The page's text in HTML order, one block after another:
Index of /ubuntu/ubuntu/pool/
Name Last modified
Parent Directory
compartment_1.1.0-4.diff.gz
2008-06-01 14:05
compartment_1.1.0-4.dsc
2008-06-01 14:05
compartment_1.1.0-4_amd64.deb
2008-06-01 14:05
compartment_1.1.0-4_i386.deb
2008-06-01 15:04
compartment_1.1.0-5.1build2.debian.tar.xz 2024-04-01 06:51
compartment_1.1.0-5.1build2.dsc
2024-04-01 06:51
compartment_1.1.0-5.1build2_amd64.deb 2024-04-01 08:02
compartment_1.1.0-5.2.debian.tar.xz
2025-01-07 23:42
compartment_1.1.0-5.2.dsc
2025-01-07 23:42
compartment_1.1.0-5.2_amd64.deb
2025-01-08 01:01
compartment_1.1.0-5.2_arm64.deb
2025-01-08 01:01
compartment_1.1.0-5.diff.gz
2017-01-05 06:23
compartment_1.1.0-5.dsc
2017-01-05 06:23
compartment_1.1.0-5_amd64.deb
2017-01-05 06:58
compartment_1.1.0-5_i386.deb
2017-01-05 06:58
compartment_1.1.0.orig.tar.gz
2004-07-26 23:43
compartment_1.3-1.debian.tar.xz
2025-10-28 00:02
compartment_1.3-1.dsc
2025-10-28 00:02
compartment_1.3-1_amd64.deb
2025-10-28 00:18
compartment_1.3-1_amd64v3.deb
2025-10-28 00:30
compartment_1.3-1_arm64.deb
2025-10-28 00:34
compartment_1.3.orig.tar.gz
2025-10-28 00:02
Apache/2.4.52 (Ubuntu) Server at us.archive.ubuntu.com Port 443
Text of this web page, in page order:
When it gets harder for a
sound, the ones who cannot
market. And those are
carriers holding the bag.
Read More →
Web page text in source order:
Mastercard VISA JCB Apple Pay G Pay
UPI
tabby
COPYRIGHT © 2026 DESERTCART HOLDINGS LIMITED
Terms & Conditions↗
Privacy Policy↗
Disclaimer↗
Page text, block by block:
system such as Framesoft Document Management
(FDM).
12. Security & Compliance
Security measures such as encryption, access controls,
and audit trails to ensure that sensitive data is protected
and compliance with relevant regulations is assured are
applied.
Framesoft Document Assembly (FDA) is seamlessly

__TASK STATEMENT__
Copy all of the entries above exactly as shown.

__TASK ANSWER__
The page's text in HTML order, one block after another:
Index of /ubuntu/ubuntu/pool/
Name Last modified
Parent Directory
compartment_1.1.0-4.diff.gz
2008-06-01 14:05
compartment_1.1.0-4.dsc
2008-06-01 14:05
compartment_1.1.0-4_amd64.deb
2008-06-01 14:05
compartment_1.1.0-4_i386.deb
2008-06-01 15:04
compartment_1.1.0-5.1build2.debian.tar.xz 2024-04-01 06:51
compartment_1.1.0-5.1build2.dsc
2024-04-01 06:51
compartment_1.1.0-5.1build2_amd64.deb 2024-04-01 08:02
compartment_1.1.0-5.2.debian.tar.xz
2025-01-07 23:42
compartment_1.1.0-5.2.dsc
2025-01-07 23:42
compartment_1.1.0-5.2_amd64.deb
2025-01-08 01:01
compartment_1.1.0-5.2_arm64.deb
2025-01-08 01:01
compartment_1.1.0-5.diff.gz
2017-01-05 06:23
compartment_1.1.0-5.dsc
2017-01-05 06:23
compartment_1.1.0-5_amd64.deb
2017-01-05 06:58
compartment_1.1.0-5_i386.deb
2017-01-05 06:58
compartment_1.1.0.orig.tar.gz
2004-07-26 23:43
compartment_1.3-1.debian.tar.xz
2025-10-28 00:02
compartment_1.3-1.dsc
2025-10-28 00:02
compartment_1.3-1_amd64.deb
2025-10-28 00:18
compartment_1.3-1_amd64v3.deb
2025-10-28 00:30
compartment_1.3-1_arm64.deb
2025-10-28 00:34
compartment_1.3.orig.tar.gz
2025-10-28 00:02
Apache/2.4.52 (Ubuntu) Server at us.archive.ubuntu.com Port 443
Text of this web page, in page order:
When it gets harder for a
sound, the ones who cannot
market. And those are
carriers holding the bag.
Read More →
Web page text in source order:
Mastercard VISA JCB Apple Pay G Pay
UPI
tabby
COPYRIGHT © 2026 DESERTCART HOLDINGS LIMITED
Terms & Conditions↗
Privacy Policy↗
Disclaimer↗
Page text, block by block:
system such as Framesoft Document Management
(FDM).
12. Security & Compliance
Security measures such as encryption, access controls,
and audit trails to ensure that sensitive data is protected
and compliance with relevant regulations is assured are
applied.
Framesoft Document Assembly (FDA) is seamlessly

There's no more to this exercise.